Earlier today when I was at Kuhn’s Market, I overheard two women talking about their holiday plans, and one of them was telling a story about her 7 year old son Toby. She had both the other woman (and me) in stitches.

She’s been after her boy to write a letter to Santa, to give her some ideas on what he wants for Christmas; she said that when she picked him up from her mother’s house the other night, Toby informed her that she can stop pestering him, he sent a letter to Santa on the computer.

She called her mother and asked her if she’d helped him, she said no but her neighbor’s daughter had been over and was helping Toby send an email. The whereabouts of this missing letter was still unknown & Toby’s mom says she’ll be bald before Christmas gets here.

It got me to thinking about writing letters to Santa when I was a kid; we didn’t have email but we DID have a rocket!  Well, courtesy of WTAE-TV & “Paul Shannon’s Adventure Time”.  In the 1960s, when we still lived in town, I used to race home from school to catch this local kid’s show.  Mr.

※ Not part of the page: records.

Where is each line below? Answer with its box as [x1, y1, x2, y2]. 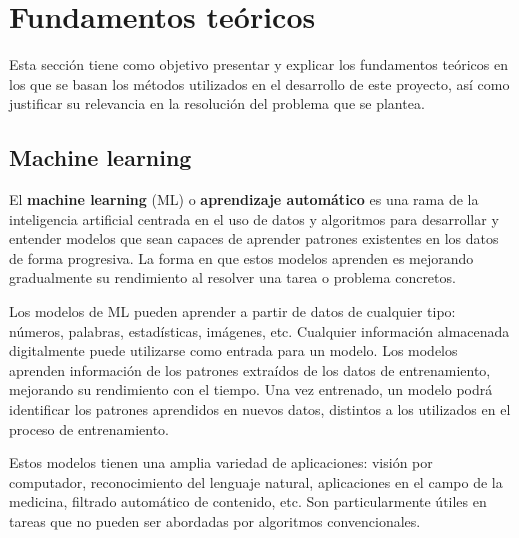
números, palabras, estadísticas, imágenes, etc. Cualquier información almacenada [9, 320, 510, 341]
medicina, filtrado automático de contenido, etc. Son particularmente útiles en [9, 491, 487, 512]
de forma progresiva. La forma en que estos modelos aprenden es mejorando [9, 247, 474, 268]
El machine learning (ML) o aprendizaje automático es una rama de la [9, 189, 479, 210]
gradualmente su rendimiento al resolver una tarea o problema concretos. [9, 267, 456, 288]
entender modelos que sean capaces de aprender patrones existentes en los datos [9, 228, 499, 249]
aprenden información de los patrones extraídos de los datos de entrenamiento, [9, 359, 491, 380]
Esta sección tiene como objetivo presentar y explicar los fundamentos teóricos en [9, 54, 508, 75]
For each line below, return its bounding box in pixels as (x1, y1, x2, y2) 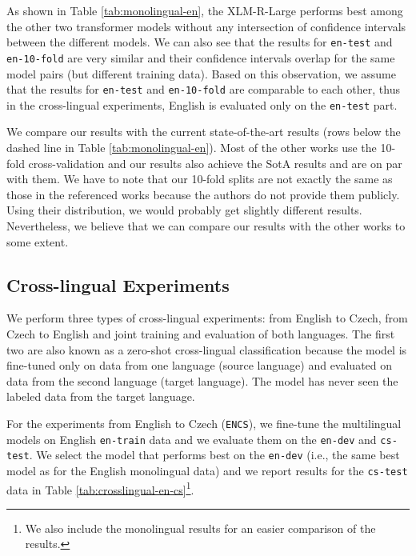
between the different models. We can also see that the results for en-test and (6, 34, 393, 50)
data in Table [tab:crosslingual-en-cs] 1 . (6, 478, 194, 498)
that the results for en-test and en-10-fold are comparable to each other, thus (6, 81, 400, 98)
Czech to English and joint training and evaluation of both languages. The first (6, 325, 395, 342)
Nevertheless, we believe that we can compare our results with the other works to (6, 217, 406, 234)
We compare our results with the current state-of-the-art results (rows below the (6, 123, 401, 140)
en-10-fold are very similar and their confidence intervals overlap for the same (6, 49, 395, 66)
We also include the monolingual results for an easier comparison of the (25, 519, 376, 536)
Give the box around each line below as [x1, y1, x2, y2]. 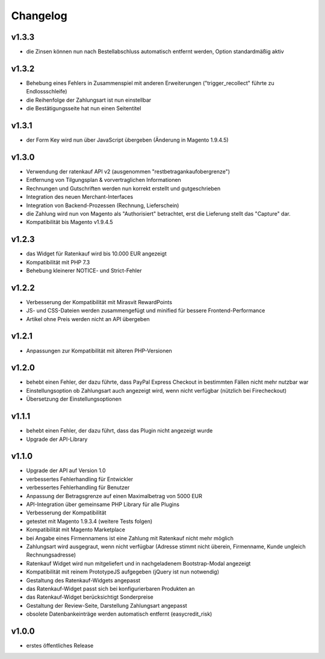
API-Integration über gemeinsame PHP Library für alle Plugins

Shannon was a tall, soft spoken man who showed cartoons like “Kimba the White Lion” & “Space Angel”, and always had a studio audience of Cub Scouts or Brownies.  (Oh how I wanted to be one of those kids!)

 

I’m surprised how little I can find about Paul Shannon online—but this is just how I remember him

But come December (from 1965-1970), he would tell all the kids at home to send their “Letters to Santa” in care of the tv station, and he’d send them to the North Pole-- on Channel 4’s very own moon rocket!

(You have to remember, this was the 1960s—hippies, Vietnam & civil rights may have been on the news every night, but so was the excitement of astronauts and rockets.)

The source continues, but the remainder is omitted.